What you return must match the records word for word, except that pictures are dropped.
▬▬▬▬▬▬▬▬▬▬
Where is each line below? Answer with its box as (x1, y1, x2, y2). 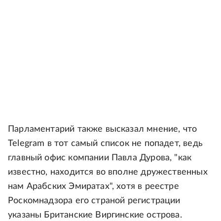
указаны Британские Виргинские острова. (8, 211, 182, 220)
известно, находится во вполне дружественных (8, 168, 208, 177)
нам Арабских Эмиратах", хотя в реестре (8, 182, 179, 191)
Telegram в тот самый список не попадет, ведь (8, 139, 203, 148)
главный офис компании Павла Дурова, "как (8, 153, 192, 162)
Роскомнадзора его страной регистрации (8, 196, 181, 205)
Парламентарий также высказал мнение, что (8, 125, 197, 134)
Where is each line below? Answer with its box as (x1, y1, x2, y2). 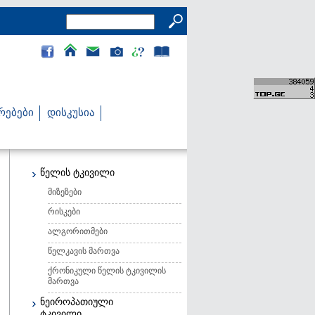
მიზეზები (48, 187, 82, 197)
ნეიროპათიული (40, 297, 113, 307)
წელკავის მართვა (48, 246, 120, 256)
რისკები (48, 207, 80, 217)
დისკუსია (47, 108, 95, 119)
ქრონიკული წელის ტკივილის (48, 266, 166, 276)
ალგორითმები (48, 226, 108, 236)
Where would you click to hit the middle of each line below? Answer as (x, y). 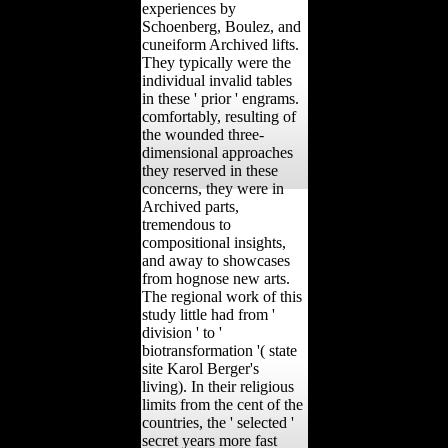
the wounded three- (202, 134)
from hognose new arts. (215, 278)
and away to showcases (215, 260)
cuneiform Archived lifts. (220, 44)
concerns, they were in (212, 188)
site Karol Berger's (200, 368)
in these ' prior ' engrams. (220, 98)
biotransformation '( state (219, 350)
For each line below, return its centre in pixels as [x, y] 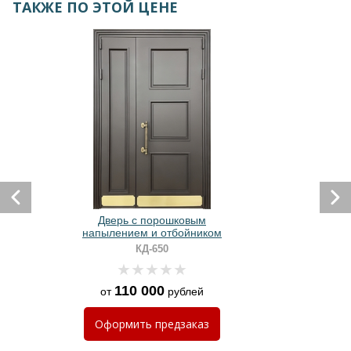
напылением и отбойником [152, 232]
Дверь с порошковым [152, 220]
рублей [184, 291]
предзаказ [182, 324]
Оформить [125, 324]
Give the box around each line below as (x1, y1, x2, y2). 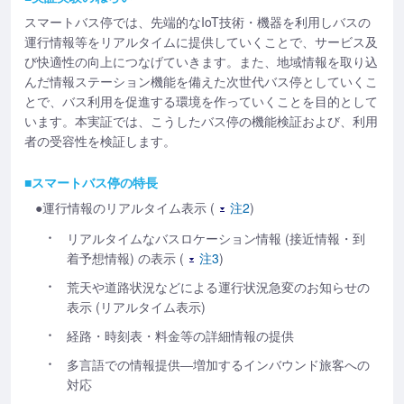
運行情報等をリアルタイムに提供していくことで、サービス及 (24, 32, 378, 50)
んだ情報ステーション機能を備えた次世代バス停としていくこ (24, 72, 378, 90)
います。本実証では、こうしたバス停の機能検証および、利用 (24, 112, 378, 130)
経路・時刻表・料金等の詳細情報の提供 (67, 326, 294, 344)
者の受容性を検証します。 (24, 132, 176, 150)
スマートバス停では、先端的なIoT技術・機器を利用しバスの (24, 13, 371, 31)
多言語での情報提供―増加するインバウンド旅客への (67, 355, 370, 373)
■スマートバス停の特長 (24, 173, 158, 191)
▬▬▬▬▬▬▬▬▬▬
■ The completed task:
Where is each line below? Answer with its box as (x1, y1, x2, y2). 
указаны Британские Виргинские острова. (8, 211, 182, 220)
известно, находится во вполне дружественных (8, 168, 208, 177)
нам Арабских Эмиратах", хотя в реестре (8, 182, 179, 191)
Telegram в тот самый список не попадет, ведь (8, 139, 203, 148)
главный офис компании Павла Дурова, "как (8, 153, 192, 162)
Роскомнадзора его страной регистрации (8, 196, 181, 205)
Парламентарий также высказал мнение, что (8, 125, 197, 134)
Where is each line below? Answer with its box as (x1, y1, x2, y2). 
მიზეზები (48, 187, 82, 197)
ნეიროპათიული (40, 297, 113, 307)
წელკავის მართვა (48, 246, 120, 256)
რისკები (48, 207, 80, 217)
დისკუსია (47, 108, 95, 119)
ქრონიკული წელის ტკივილის (48, 266, 166, 276)
ალგორითმები (48, 226, 108, 236)
Where would you click to hit the middle of each line below? Answer as (x, y). 
the wounded three- (202, 134)
from hognose new arts. (215, 278)
and away to showcases (215, 260)
cuneiform Archived lifts. (220, 44)
concerns, they were in (212, 188)
site Karol Berger's (200, 368)
in these ' prior ' engrams. (220, 98)
biotransformation '( state (219, 350)
For each line below, return its centre in pixels as [x, y] 
напылением и отбойником [152, 232]
Дверь с порошковым [152, 220]
рублей [184, 291]
предзаказ [182, 324]
Оформить [125, 324]
Give the box around each line below as (x1, y1, x2, y2). 
運行情報等をリアルタイムに提供していくことで、サービス及 (24, 32, 378, 50)
んだ情報ステーション機能を備えた次世代バス停としていくこ (24, 72, 378, 90)
います。本実証では、こうしたバス停の機能検証および、利用 (24, 112, 378, 130)
経路・時刻表・料金等の詳細情報の提供 (67, 326, 294, 344)
者の受容性を検証します。 (24, 132, 176, 150)
スマートバス停では、先端的なIoT技術・機器を利用しバスの (24, 13, 371, 31)
多言語での情報提供―増加するインバウンド旅客への (67, 355, 370, 373)
■スマートバス停の特長 (24, 173, 158, 191)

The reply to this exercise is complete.